## [Instructions to follow]
Whenever a line in this data holds the word "Digital", report that line in full.

[[ Material provided, beginning ]]

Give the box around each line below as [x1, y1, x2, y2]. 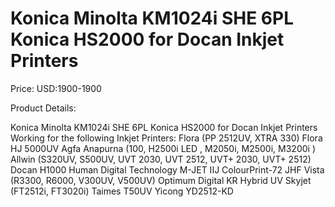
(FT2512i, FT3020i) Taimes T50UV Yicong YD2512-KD [10, 185, 234, 197]
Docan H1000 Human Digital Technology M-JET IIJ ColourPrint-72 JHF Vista [10, 163, 325, 176]
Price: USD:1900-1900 [10, 82, 102, 94]
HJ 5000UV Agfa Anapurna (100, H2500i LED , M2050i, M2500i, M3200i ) [10, 142, 316, 154]
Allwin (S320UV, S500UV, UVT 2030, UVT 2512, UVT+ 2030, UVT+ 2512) [10, 153, 312, 165]
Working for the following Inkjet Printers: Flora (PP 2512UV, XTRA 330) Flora [10, 132, 323, 144]
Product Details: [10, 102, 77, 114]
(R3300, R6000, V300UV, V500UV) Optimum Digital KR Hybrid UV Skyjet [10, 174, 312, 186]
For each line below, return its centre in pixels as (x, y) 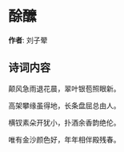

[[ Material provided, end ]]

## [Answer for this exercise]
Docan H1000 Human Digital Technology M-JET IIJ ColourPrint-72 JHF Vista [10, 163, 325, 176]
(R3300, R6000, V300UV, V500UV) Optimum Digital KR Hybrid UV Skyjet [10, 174, 312, 186]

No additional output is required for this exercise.